Sunday, November 19, 2006

iPod has Cool; Zune has Lame

Now that Zune has launched, the battle lines are clear.


iPod has cool.


Zune has lame.


First, check out the advertising. “Welcome to the social”… what’s this? 1950?


Then there are the geeky animations that look as if they were created by a programmer, not an artist.


Once you have got off to a bad start attracting attention, you’d better be selling something really good.


So far the reviews haven’t been great. I’ve seen user reports of installation failures, involving delving into the Windows Registry to fix them. A few details sound OK, some possibly better than an iPod. But nothing decisive.


So why is this new? Dozens of iPod rivals have appeared with the odd feature (like FM radio) thrown in, but none has come close to dethroning iPod. The WiFi sharing feature isn’t terribly compelling. Rather than allowing sharing 3 times then never, allowing sharing while playing a song but blocking copying would be a lot closer to what people want – the WiFi equivalent to passing one of your ear buds to a friend.


I can’t get excited about subscription. I can listen to as much music as I want for free through the radio. True, I don’t get to choose which to play when, but is that worth $15 per month? Anyway the idea isn’t new, and it didn’t work before. It’s what the music publishers want, not what the customer wants.

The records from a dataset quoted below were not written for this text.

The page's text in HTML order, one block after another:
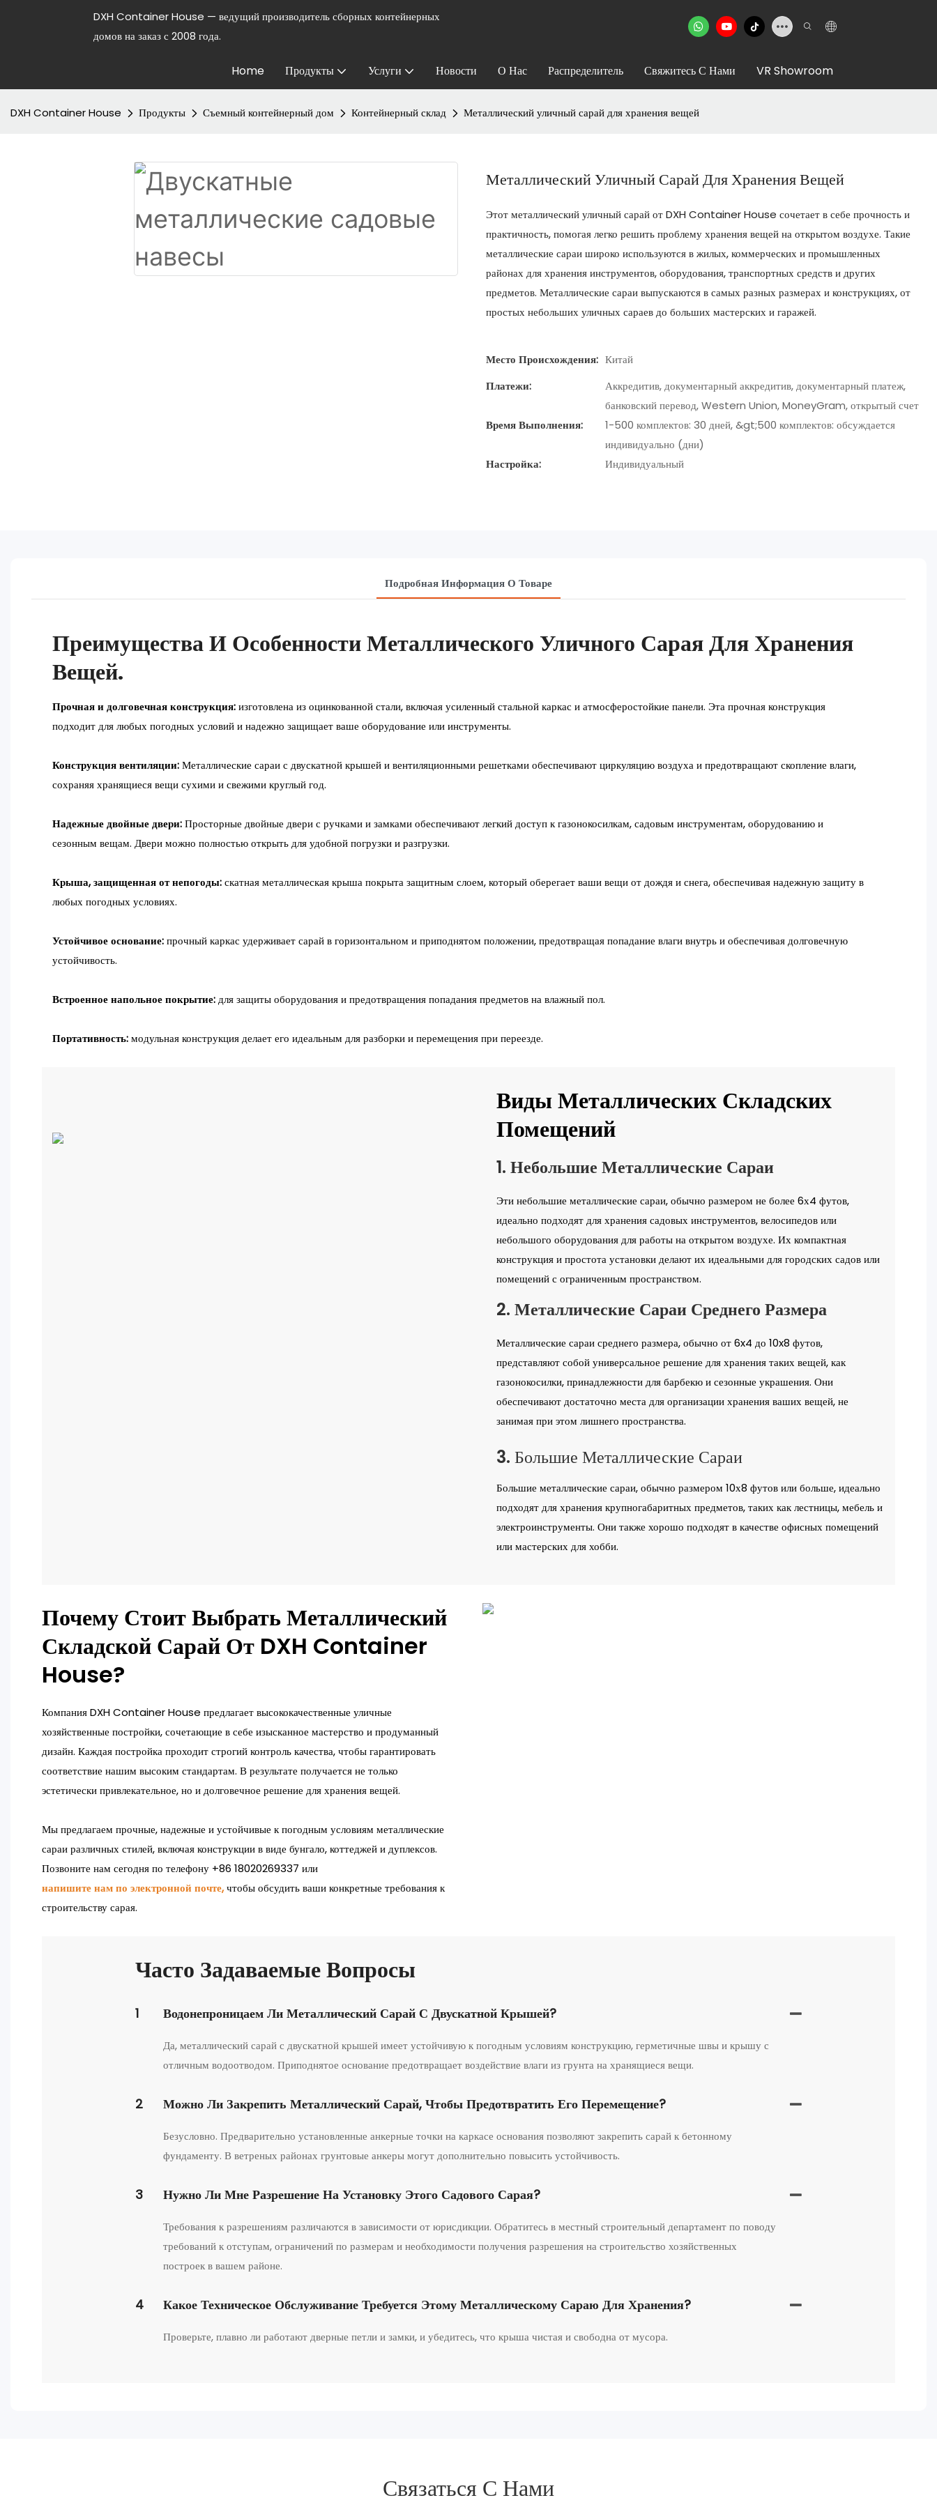
DXH Container House — ведущий производитель сборных контейнерных
домов на заказ с 2008 года.
Home Продукты Услуги Новости О Нас Распределитель Свяжитесь С Нами VR Showroom
DXH Container House Продукты Съемный контейнерный дом Контейнерный склад Металлический уличный сарай для хранения вещей
Металлический Уличный Сарай Для Хранения Вещей
Этот металлический уличный сарай от DXH Container House сочетает в себе прочность и
практичность, помогая легко решить проблему хранения вещей на открытом воздухе. Такие
металлические сараи широко используются в жилых, коммерческих и промышленных
районах для хранения инструментов, оборудования, транспортных средств и других
предметов. Металлические сараи выпускаются в самых разных размерах и конструкциях, от
простых небольших уличных сараев до больших мастерских и гаражей.
Место Происхождения: Китай
Платежи:
Аккредитив, документарный аккредитив, документарный платеж,
банковский перевод, Western Union, MoneyGram, открытый счет
Время Выполнения:
1-500 комплектов: 30 дней, &gt;500 комплектов: обсуждается
индивидуально (дни)
Настройка:
Индивидуальный
Подробная Информация О Товаре
Преимущества И Особенности Металлического Уличного Сарая Для Хранения
Вещей.
Прочная и долговечная конструкция:изготовлена ​​из оцинкованной стали, включая усиленный стальной каркас и атмосферостойкие панели. Эта прочная конструкция
подходит для любых погодных условий и надежно защищает ваше оборудование или инструменты.
Конструкция вентиляции:Металлические сараи с двускатной крышей и вентиляционными решетками обеспечивают циркуляцию воздуха и предотвращают скопление влаги,
сохраняя хранящиеся вещи сухими и свежими круглый год.
Надежные двойные двери:Просторные двойные двери с ручками и замками обеспечивают легкий доступ к газонокосилкам, садовым инструментам, оборудованию и
сезонным вещам. Двери можно полностью открыть для удобной погрузки и разгрузки.
Крыша, защищенная от непогоды:скатная металлическая крыша покрыта защитным слоем, который оберегает ваши вещи от дождя и снега, обеспечивая надежную защиту в
любых погодных условиях.
Устойчивое основание:прочный каркас удерживает сарай в горизонтальном и приподнятом положении, предотвращая попадание влаги внутрь и обеспечивая долговечную
устойчивость.
Встроенное напольное покрытие:для защиты оборудования и предотвращения попадания предметов на влажный пол.
Портативность:модульная конструкция делает его идеальным для разборки и перемещения при переезде.
Виды Металлических Складских
Помещений
1. Небольшие Металлические Сараи
Эти небольшие металлические сараи, обычно размером не более 6х4 футов,
идеально подходят для хранения садовых инструментов, велосипедов или
небольшого оборудования для работы на открытом воздухе. Их компактная
конструкция и простота установки делают их идеальными для городских садов или
помещений с ограниченным пространством.
2. Металлические Сараи Среднего Размера
Металлические сараи среднего размера, обычно от 6x4 до 10x8 футов,
представляют собой универсальное решение для хранения таких вещей, как
газонокосилки, принадлежности для барбекю и сезонные украшения. Они
обеспечивают достаточно места для организации хранения ваших вещей, не
занимая при этом лишнего пространства.
3. Большие Металлические Сараи
Большие металлические сараи, обычно размером 10х8 футов или больше, идеально
подходят для хранения крупногабаритных предметов, таких как лестницы, мебель и
электроинструменты. Они также хорошо подходят в качестве офисных помещений
или мастерских для хобби.
Почему Стоит Выбрать Металлический
Складской Сарай От DXH Container
House?
Компания DXH Container House предлагает высококачественные уличные
хозяйственные постройки, сочетающие в себе изысканное мастерство и продуманный
дизайн. Каждая постройка проходит строгий контроль качества, чтобы гарантировать
соответствие нашим высоким стандартам. В результате получается не только
эстетически привлекательное, но и долговечное решение для хранения вещей.
Мы предлагаем прочные, надежные и устойчивые к погодным условиям металлические
сараи различных стилей, включая конструкции в виде бунгало, коттеджей и дуплексов.
Позвоните нам сегодня по телефону +86 18020269337 или
напишите нам по электронной почте,чтобы обсудить ваши конкретные требования к
строительству сарая.
Часто Задаваемые Вопросы
1 Водонепроницаем Ли Металлический Сарай С Двускатной Крышей?
Да, металлический сарай с двускатной крышей имеет устойчивую к погодным условиям конструкцию, герметичные швы и крышу с
отличным водоотводом. Приподнятое основание предотвращает воздействие влаги из грунта на хранящиеся вещи.
2 Можно Ли Закрепить Металлический Сарай, Чтобы Предотвратить Его Перемещение?
Безусловно. Предварительно установленные анкерные точки на каркасе основания позволяют закрепить сарай к бетонному
фундаменту. В ветреных районах грунтовые анкеры могут дополнительно повысить устойчивость.
3 Нужно Ли Мне Разрешение На Установку Этого Садового Сарая?
Требования к разрешениям различаются в зависимости от юрисдикции. Обратитесь в местный строительный департамент по поводу
требований к отступам, ограничений по размерам и необходимости получения разрешения на строительство хозяйственных
построек в вашем районе.
4 Какое Техническое Обслуживание Требуется Этому Металлическому Сараю Для Хранения?
Проверьте, плавно ли работают дверные петли и замки, и убедитесь, что крыша чистая и свободна от мусора.
Связаться С Нами
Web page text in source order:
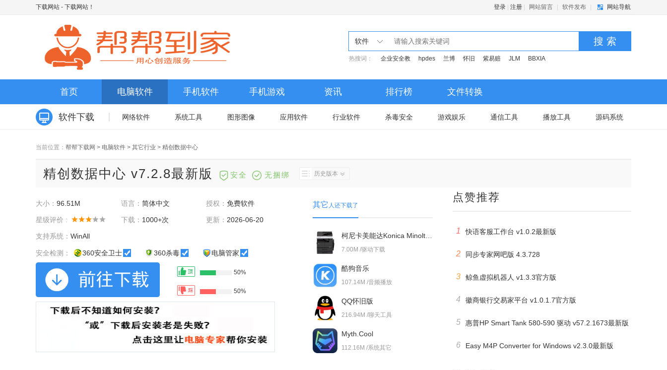
下载网站 - 下载网站！ 登录 注册 网站留言 软件发布 网站导航
软件 搜 索
热搜词： 企业安全教 hpdes 兰博 怀旧 紫易赔 JLM BBXIA
首页 电脑软件 手机软件 手机游戏 资讯 排行榜 文件转换
软件下载 网络软件 系统工具 图形图像 应用软件 行业软件 杀毒安全 游戏娱乐 通信工具 播放工具 源码系统
当前位置： 帮帮下载网 > 电脑软件 > 其它行业 > 精创数据中心
精创数据中心 v7.2.8最新版 安全 无捆绑 历史版本
大小： 96.51M 语言： 简体中文 授权：免费软件
星级评价 : 下载： 1000+次 更新： 2026-06-20
支持系统： WinAll
安全检测： 360安全卫士 360杀毒 电脑管家
50%
50%
其它 人还下载了
7.00M /驱动下载
酷狗音乐
107.14M /音频播放
QQ怀旧版
216.94M /聊天工具
Myth.Cool
112.16M /系统其它
点赞推荐
1 快语客服工作台 v1.0.2最新版
2 同步专家网吧版 4.3.728
3 鲸鱼虚拟机器人 v1.3.3官方版
4 徽商银行交易家平台 v1.0.1.7官方版
5 惠普HP Smart Tank 580-590 驱动 v57.2.1673最新版
6 Easy M4P Converter for Windows v2.3.0最新版
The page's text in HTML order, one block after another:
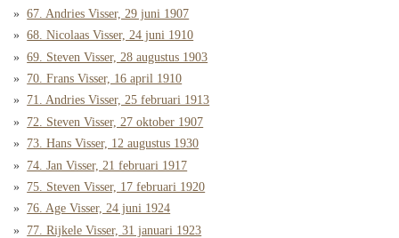
67. Andries Visser, 29 juni 1907
68. Nicolaas Visser, 24 juni 1910
69. Steven Visser, 28 augustus 1903
70. Frans Visser, 16 april 1910
71. Andries Visser, 25 februari 1913
72. Steven Visser, 27 oktober 1907
73. Hans Visser, 12 augustus 1930
74. Jan Visser, 21 februari 1917
75. Steven Visser, 17 februari 1920
76. Age Visser, 24 juni 1924
77. Rijkele Visser, 31 januari 1923
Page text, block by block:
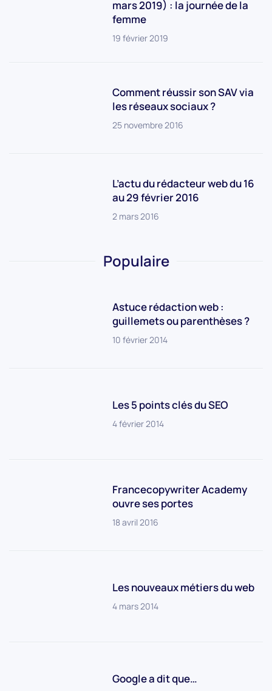
mars 2019) : la journée de la
femme
19 février 2019
Comment réussir son SAV via
les réseaux sociaux ?
25 novembre 2016
L’actu du rédacteur web du 16
au 29 février 2016
2 mars 2016
Populaire
Astuce rédaction web :
guillemets ou parenthèses ?
10 février 2014
Les 5 points clés du SEO
4 février 2014
Francecopywriter Academy
ouvre ses portes
18 avril 2016
Les nouveaux métiers du web
4 mars 2014
Google a dit que…
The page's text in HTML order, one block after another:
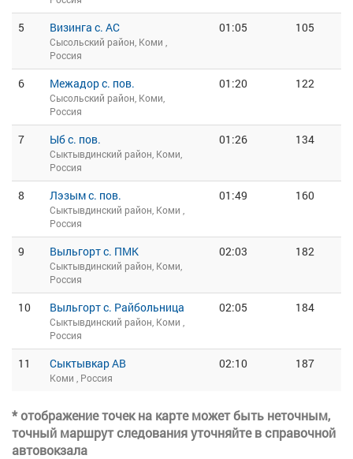
5 Визинга с. АС
Сысольский район, Коми ,
Россия
01:05 105
6 Межадор с. пов.
Сысольский район, Коми,
Россия
01:20 122
7 Ыб с. пов.
Сыктывдинский район, Коми,
Россия
01:26 134
8 Лэзым с. пов.
Сыктывдинский район, Коми ,
Россия
01:49 160
9 Выльгорт с. ПМК
Сыктывдинский район, Коми,
Россия
02:03 182
10 Выльгорт с. Райбольница
Сыктывдинский район, Коми ,
Россия
02:05 184
11 Сыктывкар АВ
Коми , Россия
02:10 187
* отображение точек на карте может быть неточным,
точный маршрут следования уточняйте в справочной
автовокзала
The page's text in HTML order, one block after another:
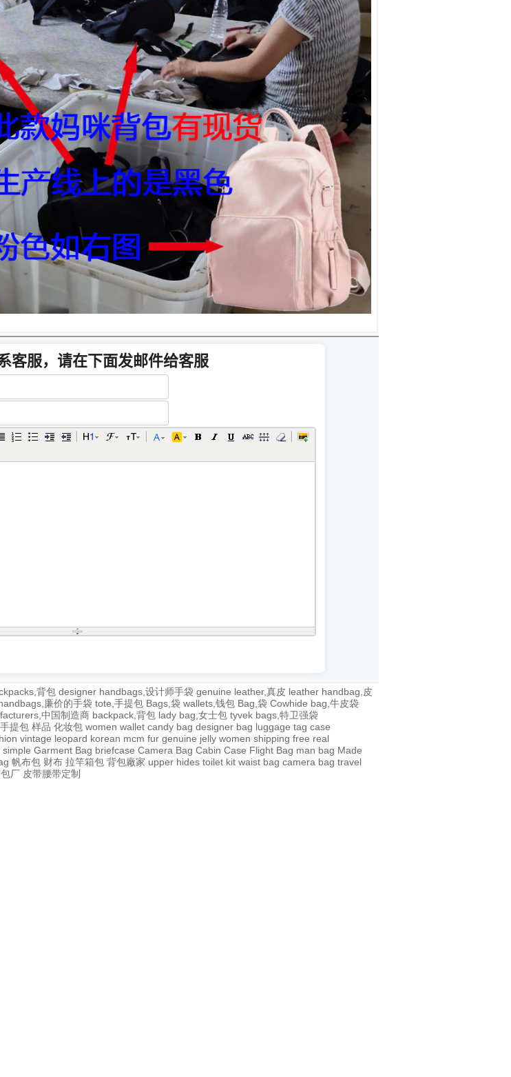
背包 designer handbags,设计师手袋 genuine leather,真皮 leather handbag,皮
廉价的手袋 tote,手提包 Bags,袋 wallets,钱包 Bag,袋 Cowhide bag,牛皮袋
中国制造商 backpack,背包 lady bag,女士包 tyvek bags,特卫强袋
提包 样品 化妆包 women wallet candy bag designer bag luggage tag case
vintage leopard korean mcm fur genuine jelly women shipping free real
simple Garment Bag briefcase Camera Bag Cabin Case Flight Bag man bag Made
帆布包 财布 拉竿箱包 背包廠家 upper hides toilet kit waist bag camera bag travel
厂 皮带腰带定制
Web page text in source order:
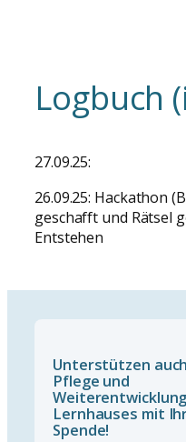
Logbuch
27.09.25:
26.09.25: Hackathon
geschafft und Rätsel
Entstehen
Unterstützen
Pflege und
Lernhauses mit
Spende!
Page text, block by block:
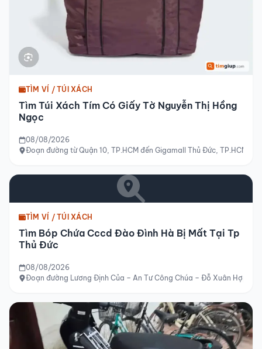
TÌM VÍ / TÚI XÁCH
Tìm Túi Xách Tím Có Giấy Tờ Nguyễn Thị Hồng
Ngọc
08/08/2026
Đoạn đường từ Quận 10, TP.HCM đến Gigamall Thủ Đức, TP.HCM
TÌM VÍ / TÚI XÁCH
Tìm Bóp Chứa Cccd Đào Đình Hà Bị Mất Tại Tp
Thủ Đức
08/08/2026
Đoạn đường Lương Định Của – An Tư Công Chúa – Đỗ Xuân Hợp –
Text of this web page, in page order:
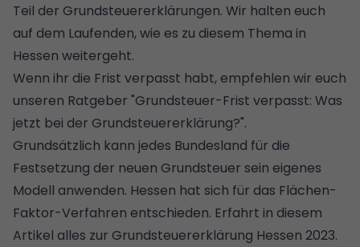
Teil der Grundsteuererklärungen. Wir halten euch
auf dem Laufenden, wie es zu diesem Thema in
Hessen weitergeht.
Wenn ihr die Frist verpasst habt, empfehlen wir euch
unseren Ratgeber "Grundsteuer-Frist verpasst: Was
jetzt bei der Grundsteuererklärung?".
Grundsätzlich kann jedes Bundesland für die
Festsetzung der neuen Grundsteuer sein eigenes
Modell anwenden. Hessen hat sich für das Flächen-
Faktor-Verfahren entschieden. Erfahrt in diesem
Artikel alles zur Grundsteuererklärung Hessen 2023.
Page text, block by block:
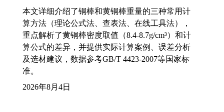
本文详细介绍了铜棒和黄铜棒重量的三种常用计
算方法（理论公式法、查表法、在线工具法），
重点解析了黄铜棒密度取值（8.4-8.7g/cm³）和计
算公式的差异，并提供实际计算案例、误差分析
及选材建议，数据参考GB/T 4423-2007等国家标
准。
2026年8月4日

Those who see Zune as following the Windows model of being lame and barely usable up to Windows 95, then wiping out the competition are missing the key fact that Apple already dominates its market and understands its clientele in a way Microsoft can’t match. The business market bought Microsoft because it had IBM behind it, and wasn’t ready to take Apple seriously. The music market is driven by a totally different dynamic. Style, cool, a huge range of accessories, working a familiar way – yet with frequent innovation … these are things Microsoft would battle to match even without a lame launch.


Comparing Zune with Xbox needs care. It took some major errors by Sony to give Xbox 360 the edge. Playstation 3 introduced too many new technologies at once – Blu-ray and the Cell processor both needed significant hardware innovation to bring up, as well as new software. Cell also has significant disadvantages in ease of programming – around 20 new titles at time of launch is a very sorry total for a new platform with so much invested in it.


There’s another interesting turnaround: Apple being seen as a success story for Sony to emulate.


If Microsoft can overcome the initial lame launch and Apple makes a major error, this thing has some chance in a future incarnation.


But right now, it’s Apple’s game to lose, not Microsoft’s game to win.


Here’s one more big change:  the “Apple will fail” litany has died away. That was starting to get really boring. It may have been a safe bet for lazy journalists 10 years ago, when Apple was in real trouble, but since OS X, they have steadily been delivering, and the Intel switch has taken away Apple’s high cost of independent platform development, with inadequate support from their CPU vendors. It’s levelled the price-performance playing field, making Apple’s advantages in usability and reliability stronger selling points.


Back to Zune: I am not going to buy one anyway, because it lacks 2 key features I need: connectivity to a Mac, and use as an external drive. An iPod buyer doesn’t have to worry about compatibility with alternative platforms.


Funny how Apple gets a bad press for delivering closed platforms, and Microsoft doesn’t. But with all the other changes, we can wait for that to change.